Association rule mining on Rdf data is an emerging topic with several new use cases [1, 2, 4, 11, 17, 20]. Nebot et al. present a shopping basket analysis framework in medical Rdf data to discover drug and disease correlations among patients [17]. We introduced mining configurations [2, 3], a methodology to generate association rules in different contexts of an Rdf statement. We further introduced association-rule-based applications to reconcile ontologies with underlying data [1] and to discover synonyms in knowledge bases [4]. Following a statistical methodology, Völker and others presented an association rule based approach for schema induction [11, 20], based on given class membership relations.
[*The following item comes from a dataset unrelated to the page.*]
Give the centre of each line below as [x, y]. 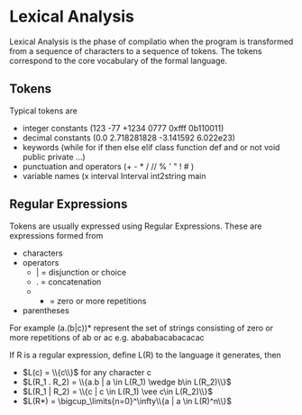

Our approach generate facts beyond this explicitly given ontology information.

Most related work on mining the semantic web concentrates on inductive logic programming (ILP) and machine learning approaches [9, 14, 16]. ILP concentrates on mining answer-sets of queries towards a knowledge base. Based on a general reference concept, additional logical relations are considered to refine the entries in an answer-set. This approach assumes a clean ontological knowledge base, which is most often not available. ALEPH, WARMR [9], and Sherlock [19] are known systems to mine such rules. ALEPH is an ILP system based on Muggleton’s Inverse Entailment Algorithm [16]. WARMR uses a declarative language to mine association rules on small sets of conjunctive queries. Sherlock uses a probabilistic graphical model to infer first order clauses from a set of facts for a given relation [19]. A recent system for association rule mining in Rdf data is AMIE [12]. It concentrates on horn rules among relations, such as \(\textit{hasChild(p,c)} \wedge \textit{isCitizenOf(p,s)}\rightarrow \textit{isCitizenOf(c,s)}\). Based on support and confidence thresholds on the instantiations of the variable subject and objects, the rule generates new relations isCitizenOf(c,s). In a number of experiments AMIE showed to be the most efficient and effective approach to generate new facts compared to ALEPH and WARMR [12]. Therefore, we experimentally compare our system to AMIE.

Complementing the ILP method, many machine learning systems, such as similarity-based class-membership predictions, kernel-based methods, and multivariate prediction models, have been introduced [18]. D’Amato et al. propose approaches to enrich ontologies by applying ILP to heterogeneous sources, such as RDBMS and web sources [7, 8]. Lisi et al. also present an approach to mine rules on ontologies and datalog programs [15]. Our approach does not rely on external data sources or structural information, such as ontologies or templates, but only the existing Rdf statements of the current corpus.

3 Enriching RDF Data

To enrich Rdf data, we distinguish two different scenarios: (1) Suggestion of predicates or object values for a given subject. (2) Amendment of Rdf data with new triples. To this end, we only apply mining configurations in the context of subjects with predicates or objects as mining targets [2].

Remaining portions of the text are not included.